His fellow adventurers include a cynical German journalist, Manfred, who spots a plant in the jungle that he recognizes as datura, the basis of atropine and scopolamine. He makes inquiries and discovers that for a price the village shaman will prepare a concoction for Steadman and Manfred. Steadman is rendered temporarily blind, but with extrasensory powers and hypersensitivity to odors, tastes and awareness. He manages, through Manfred, to secure a year's supply of the raw materials and the method for brewing the psychotropic tea needed to induce the 8-hour trance.
Back on Martha's Vineyard, Steadman and Ava delve into creating the novel THE BOOK OF REVELATION, a fictionalized autobiography of Steadman's coming of age. Steadman doses himself regularly with the drug, finding that he is blind, yet his other senses are elevated to a greater height than he ever believed possible. With Steadman dictating and Ava taping and making suggestions, the datura brings about another side effect: erotic sexual explorative episodes that he dictates through the day and plays out with Ava at night. The results are both surprising and devastating.
Steadman becomes addicted to the datura and presents himself to the public as a blind man; he becomes the famous Blind Writer. The complications that arise from maintaining the public image when the blindness is in fact only drug-induced lead to many encounters and problems between Ava and himself.
Underlying the novel is the juxtaposition of Steadman's double life as a blind man to the public and a drug user in private, against the emerging drama of Bill Clinton, whom he meets at a celebrity dinner on the island. His extrasensory perception under the influence of the datura allows him to recognize that the president is hiding a deep shame. The president is drawn to Steadman and includes him in his social circle. Steadman's charade of the public blind man is threatened to exposure while Clinton's debacle unfolds on the world stage.

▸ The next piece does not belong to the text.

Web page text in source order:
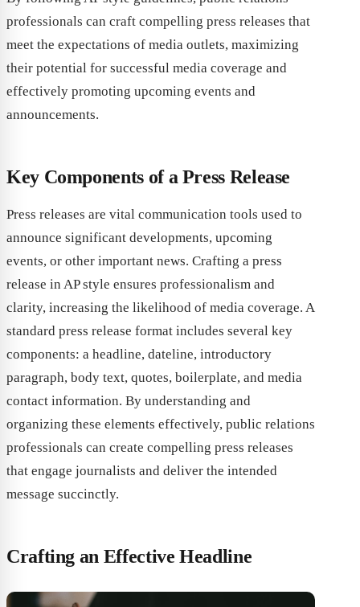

Author Paul Theroux resembles his anti-hero Steadman in more than one way: he is a travel writer, but hardly a one-trick pony as he has 40 nonfiction books and novels under his belt. He also took a similar trip to Ecuador to experience the drug in order to write with authority of some of the effects. He writes of the writer's life and rubbing elbows with the rich and famous from personal experience, but in an interview stated that while he has experimented with drugs he can only write with a clear head after a good night's sleep.